Day 37 - Homework Session#
Routhian Mechanics
https://en.wikipedia.org/wiki/Routhian_mechanics
Announcements#
Homework 8 due Friday, Nov 21st (late after Nov 26th)
Next Week: Project Work and Discussion
Last Week: Presentations
Final Project Due Dec 8th (no later than 11:59 pm)
No Final Exam
Complete Google Form#
By November 21st#
Reporting your group members for the final project and a short summary of your project idea for sharing with the class.
https://forms.gle/iPKR9EDAaHW3GirN7
Exercise 5 - Changing Coordinates#
Consider two particles with masses \(m_1=m_2=m\) connected by a spring with spring constant \(k\). They sit on a frictionless surface but are constrained to the \(x\)-axis. The location of the first particle is \(x_1\) and the location of the second particle is \(x_2\). The spring is at equilibrium when the particles are a distance \(L\) apart. Assume the spring is massless and that the left mass never changes position with the right mass (i.e., the spring is always horizontal).
5a. Write down the kinetic and potential energy for this system in terms of \(x_1\) and \(x_2\) and their associated velocities.
In this problem we are changing the coordinates to explore a different aspect of the problem (and to make the math easier). This is a common technique that will not always be obvious. But practice will help us identify when it is useful.

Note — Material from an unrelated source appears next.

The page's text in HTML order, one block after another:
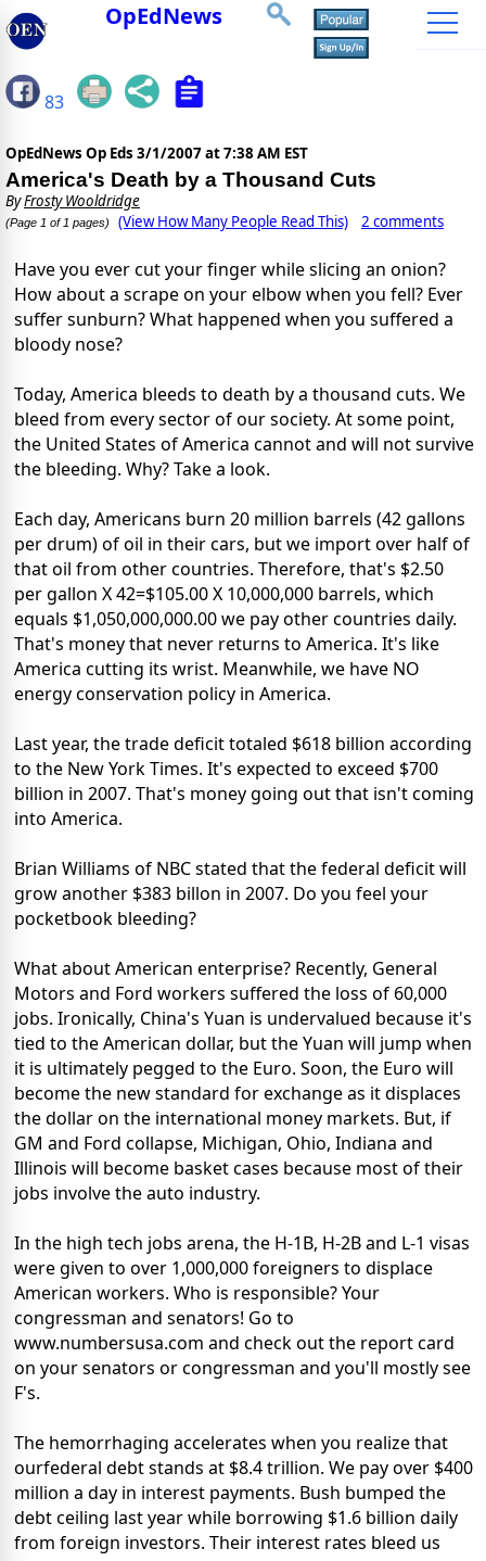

Exercise 5 - Changing Coordinates#
5b. Write down the Lagrangian for this system in terms of \(x_1\) and \(x_2\) and their associated velocities \(\mathcal{L}(x_1, x_2, \dot{x}_1, \dot{x}_2)\). Find the 2 equations of motion.
5c. Now consider a new coordinate system where the center of mass is at \(x_{cm} = \frac{1}{2}(x_1 + x_2)\) and the relative coordinate is \(x = x_1 - x_2\). Write down the kinetic and potential energy in terms of \(x_{cm}\) and \(x\) and their associated velocities.
Exercise 5 - Changing Coordinates#
5d. Write down the Lagrangian for this system in terms of the center of mass coordinate (\(x_{cm}\)) and the spring’s extension (\(x\)) and the associated velocities \(\mathcal{L}(x_{cm}, x, \dot{x}_{cm}, \dot{x})\). Find the 2 equations of motion.
5e. Find \(x_{cm}(t)\) and \(x(t)\) for the system for some generic initial conditions of your choosing. Describe the motion of the system.